National Organ and Tissue Awareness Week, which took place April 21 through April 27, was sponsored at the South Shore by Ordinary People with Extraordinary Needs. Volunteers donated 30 hours to register donors throughout the week at several locations in the area and more than 300 people registered to be organ and tissue donors.

More than 80,000 men, women and children are on the national waiting list. Unfortunately, 16 people will die today because no organ was available for them and the list keeps growing with a new name added every 13 minutes. The solution is to register as an organ and tissue donor. One person donating his or her organs can save the lives of up to seven people and donating tissue can help the lives of another 30. For more information call The Living Bank at 1-800-528-2971.

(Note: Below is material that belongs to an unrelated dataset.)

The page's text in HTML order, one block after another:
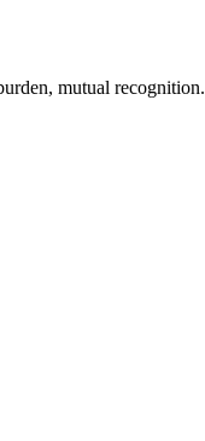
mutual recognition.

Ordinary People with Extraordinary Needs originated through a community effort to raise money for a liver transplant for South Shore resident Terri Martin. Since that successful surgery in 1991, a dozen other people needing transplants have been assisted by the Ordinary People Fund. Martin was a guest speaker during the week to share her personal miracle and testify to the OPEN credo: “Ordinary people working together can and do make a difference in the lives of those who have no resources to care for their extraordinary medical needs.”

OPEN’s week was successful because of the contributions of many people: Vicki Owens at Golden State Donor Services, Sacramento, who provided speakers; Gene Downs, 10-year heart recipient and Fred Fredette whose wife died waiting for a liver transplant; Mayor Brooke Laine who presented a City Council Proclamation to OPEN to raise community awareness of the need to increase organ and tissue donor registration; Pat Amundson for welcoming the combined efforts of blood donations with registrations for tissue and organ donations; and Anne Luerken for encouraging the Lake Tahoe Community College student body to set up tables to facilitate awareness and registration.

Among the people who contributed to encouraging Latino awareness are Ella Gibbons, Lenette Mapes, Gabriella Inigo of Health Promotions; Delicia Spees of Family Resources; and the South Lake Tahoe Women’s Center.

The South Lake Tahoe Senior Center provided the conference room, where Terri Martin and Rachel Frederick’s stepmother, Debbie Frederick, spoke of their personal experiences with organ transplants.